Who knows, some might turn out to be not needed anymore. :)

> +
> +swapper_pg_dir
> +=============
> +It is always an array, it gerenally stands for the pgd for the kernel.
> +When mmu is enabled in config file, the 'swapper_pg_dir' is valid.
> +
> +_stext
> +======
> +It is an assemble directive that defines the beginning of the text section.

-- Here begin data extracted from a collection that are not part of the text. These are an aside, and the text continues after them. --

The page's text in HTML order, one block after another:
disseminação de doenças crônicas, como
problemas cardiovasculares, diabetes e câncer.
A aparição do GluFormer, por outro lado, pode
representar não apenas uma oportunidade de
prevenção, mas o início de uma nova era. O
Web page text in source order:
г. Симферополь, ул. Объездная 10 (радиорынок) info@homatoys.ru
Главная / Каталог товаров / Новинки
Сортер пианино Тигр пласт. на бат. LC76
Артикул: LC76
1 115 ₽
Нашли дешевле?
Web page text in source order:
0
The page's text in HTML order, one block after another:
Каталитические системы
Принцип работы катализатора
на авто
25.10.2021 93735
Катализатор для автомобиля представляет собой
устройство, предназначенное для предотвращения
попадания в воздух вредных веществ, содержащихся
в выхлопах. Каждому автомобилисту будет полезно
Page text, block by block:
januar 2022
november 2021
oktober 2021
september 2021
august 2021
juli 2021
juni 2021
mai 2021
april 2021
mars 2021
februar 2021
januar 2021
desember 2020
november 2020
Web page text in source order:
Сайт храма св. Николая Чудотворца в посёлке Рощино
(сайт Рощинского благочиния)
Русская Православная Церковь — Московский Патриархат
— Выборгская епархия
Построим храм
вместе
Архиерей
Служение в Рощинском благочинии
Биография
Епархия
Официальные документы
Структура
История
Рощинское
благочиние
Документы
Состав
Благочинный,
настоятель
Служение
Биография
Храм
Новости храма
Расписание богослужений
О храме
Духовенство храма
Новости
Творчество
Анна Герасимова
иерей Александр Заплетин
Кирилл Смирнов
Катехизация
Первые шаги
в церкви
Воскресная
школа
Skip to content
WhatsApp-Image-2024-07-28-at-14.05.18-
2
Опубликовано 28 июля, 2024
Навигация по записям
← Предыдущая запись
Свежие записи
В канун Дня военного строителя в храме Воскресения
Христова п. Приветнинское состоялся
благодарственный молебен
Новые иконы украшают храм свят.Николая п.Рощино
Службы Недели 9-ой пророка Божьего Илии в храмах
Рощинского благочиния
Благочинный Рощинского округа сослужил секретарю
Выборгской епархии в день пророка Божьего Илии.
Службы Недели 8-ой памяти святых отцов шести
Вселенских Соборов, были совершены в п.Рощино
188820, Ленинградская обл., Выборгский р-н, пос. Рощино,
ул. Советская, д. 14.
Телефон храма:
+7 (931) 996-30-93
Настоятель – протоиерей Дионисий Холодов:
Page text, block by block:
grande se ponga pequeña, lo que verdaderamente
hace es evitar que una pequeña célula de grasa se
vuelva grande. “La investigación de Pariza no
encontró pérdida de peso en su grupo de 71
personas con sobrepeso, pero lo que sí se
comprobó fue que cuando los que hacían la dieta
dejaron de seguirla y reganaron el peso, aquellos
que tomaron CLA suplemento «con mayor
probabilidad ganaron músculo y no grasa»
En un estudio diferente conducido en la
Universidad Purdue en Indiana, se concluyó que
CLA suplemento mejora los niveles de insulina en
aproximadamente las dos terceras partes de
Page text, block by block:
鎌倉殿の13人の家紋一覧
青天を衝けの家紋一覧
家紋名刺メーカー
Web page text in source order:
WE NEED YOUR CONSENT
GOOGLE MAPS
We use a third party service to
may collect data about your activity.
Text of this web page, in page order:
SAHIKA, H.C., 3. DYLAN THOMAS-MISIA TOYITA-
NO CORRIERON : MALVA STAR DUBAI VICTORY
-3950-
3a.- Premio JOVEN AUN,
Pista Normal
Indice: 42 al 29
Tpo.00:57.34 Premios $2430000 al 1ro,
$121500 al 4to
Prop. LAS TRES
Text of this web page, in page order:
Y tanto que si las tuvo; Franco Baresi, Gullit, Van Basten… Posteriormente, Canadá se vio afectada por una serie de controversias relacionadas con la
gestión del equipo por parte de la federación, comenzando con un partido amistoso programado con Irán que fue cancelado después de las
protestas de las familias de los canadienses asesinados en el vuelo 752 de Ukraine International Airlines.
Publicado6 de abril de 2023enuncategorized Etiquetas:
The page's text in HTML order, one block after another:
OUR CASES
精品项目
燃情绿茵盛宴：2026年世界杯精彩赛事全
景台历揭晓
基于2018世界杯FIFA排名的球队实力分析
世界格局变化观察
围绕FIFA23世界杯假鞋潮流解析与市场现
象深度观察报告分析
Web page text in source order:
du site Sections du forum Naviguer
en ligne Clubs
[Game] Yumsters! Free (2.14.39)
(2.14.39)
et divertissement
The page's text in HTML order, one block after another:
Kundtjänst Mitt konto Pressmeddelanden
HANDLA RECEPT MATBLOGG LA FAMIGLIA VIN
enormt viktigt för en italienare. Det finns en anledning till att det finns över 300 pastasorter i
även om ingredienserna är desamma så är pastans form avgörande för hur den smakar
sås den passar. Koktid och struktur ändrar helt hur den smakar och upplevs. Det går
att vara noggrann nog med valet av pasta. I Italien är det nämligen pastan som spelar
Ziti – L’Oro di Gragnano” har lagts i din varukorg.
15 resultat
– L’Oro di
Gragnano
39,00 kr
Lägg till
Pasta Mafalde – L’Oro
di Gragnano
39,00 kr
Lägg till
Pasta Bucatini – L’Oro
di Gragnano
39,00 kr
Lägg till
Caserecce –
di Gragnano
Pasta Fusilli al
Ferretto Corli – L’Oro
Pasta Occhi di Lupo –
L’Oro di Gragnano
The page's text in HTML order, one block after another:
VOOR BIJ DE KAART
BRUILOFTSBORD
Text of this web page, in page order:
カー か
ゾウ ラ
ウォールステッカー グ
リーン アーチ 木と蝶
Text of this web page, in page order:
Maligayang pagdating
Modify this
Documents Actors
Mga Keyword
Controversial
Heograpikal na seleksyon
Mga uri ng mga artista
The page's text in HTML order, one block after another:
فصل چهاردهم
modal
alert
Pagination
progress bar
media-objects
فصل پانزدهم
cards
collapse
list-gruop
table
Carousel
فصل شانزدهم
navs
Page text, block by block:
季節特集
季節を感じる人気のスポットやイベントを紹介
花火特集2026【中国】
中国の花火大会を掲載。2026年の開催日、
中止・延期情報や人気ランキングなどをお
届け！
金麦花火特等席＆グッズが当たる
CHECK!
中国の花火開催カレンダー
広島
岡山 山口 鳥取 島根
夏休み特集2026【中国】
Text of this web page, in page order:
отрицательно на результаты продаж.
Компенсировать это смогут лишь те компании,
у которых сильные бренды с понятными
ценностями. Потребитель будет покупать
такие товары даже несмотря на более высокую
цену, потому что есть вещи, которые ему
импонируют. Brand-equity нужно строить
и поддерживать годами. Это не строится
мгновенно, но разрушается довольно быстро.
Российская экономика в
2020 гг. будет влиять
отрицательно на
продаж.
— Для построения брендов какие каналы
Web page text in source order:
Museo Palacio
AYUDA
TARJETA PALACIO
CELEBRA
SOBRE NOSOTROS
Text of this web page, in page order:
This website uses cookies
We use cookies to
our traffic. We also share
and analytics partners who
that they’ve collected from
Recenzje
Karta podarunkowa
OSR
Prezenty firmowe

That's an assembly symbol.

> +In gerenal, the '_stext' indicates the kernel start address.
> +
> +vmap_area_list
> +==============
> +It stores the virtual area list, makedumpfile can get the vmalloc start
> +value according to this variable.

"... from this variable."

> +
> +mem_map
> +=======
> +Physical addresses are translated to struct pages by treating them as an
> +index into the mem_map array. Shifting a physical address PAGE_SHIFT bits
> +to the right will treat it as a PFN from physical address 0, which is also
> +an index within the mem_map array.
> +
> +In a word, it can map the address to struct page.

"In short, ... "

> +
> +contig_page_data
> +================
> +Makedumpfile can get the pglist_data structure according to this symbol

Please look up in the dictionary what "according" means. Using it in
this context is at least weird.

> +'contig_page_data'. The pglist_data structure is used to describe the
> +memory layout.
> +
> +mem_section|(mem_section, NR_SECTION_ROOTS)|(mem_section, section_mem_map)
> +==========================================================================
> +Export the address of 'mem_section' array, and it's length, structure size,
> +and the 'section_mem_map' offset.
> +
> +It exists in the sparse memory mapping model, and it is also somewhat
> +similar to the mem_map variable, both of them will help to translate
> +the address.
> +
> +page
> +====
> +The size of a 'page' structure.
> +
> +pglist_data
> +===========
> +The size of a 'pglist_data' structure.
> +
> +zone
> +====
> +The size of a 'zone' structure.
> +
> +free_area
> +=========
> +The size of a 'free_area' structure.
> +
> +list_head
> +=========
> +The size of a 'list_head' structure.
> +
> +nodemask_t
> +==========
> +The size of a 'nodemask_t' type.
> +
> +(page, flags|_refcount|mapping|lru|_mapcount|private|compound_dtor|
> + compound_order|compound_head)
> +===================================================================
> +The page structure is a familiar concept for most of linuxer, there is no
> +need to explain too much.

Just delete that sentence.

> To know more information, please refer to the
> +definition of the page struct(include/linux/mm_types.h).
> +
> +(pglist_data, node_zones|nr_zones|node_mem_map|node_start_pfn|node_
> + spanned_pages|node_id)
> +===================================================================
> +On NUMA machines, each NUMA node would have a pg_data_t to describe

s/would have/has/

> +it's memory layout. On UMA machines there is a single pglist_data which
> +describes the whole memory.
> +
> +The pglist_data structure contains these varibales, here export their
^^^^^^^^^

Before you send next time, run the *whole* text through a spellchecker.

> +offset in the pglist_data structure, which is defined in this file
> +"include/linux/mmzone.h".

You don't have to state where stuff is defined - I hope everyone
should be able to grep.

...

--
Regards/Gruss,
Boris.

Good mailing practices for 400: avoid top-posting and trim the reply.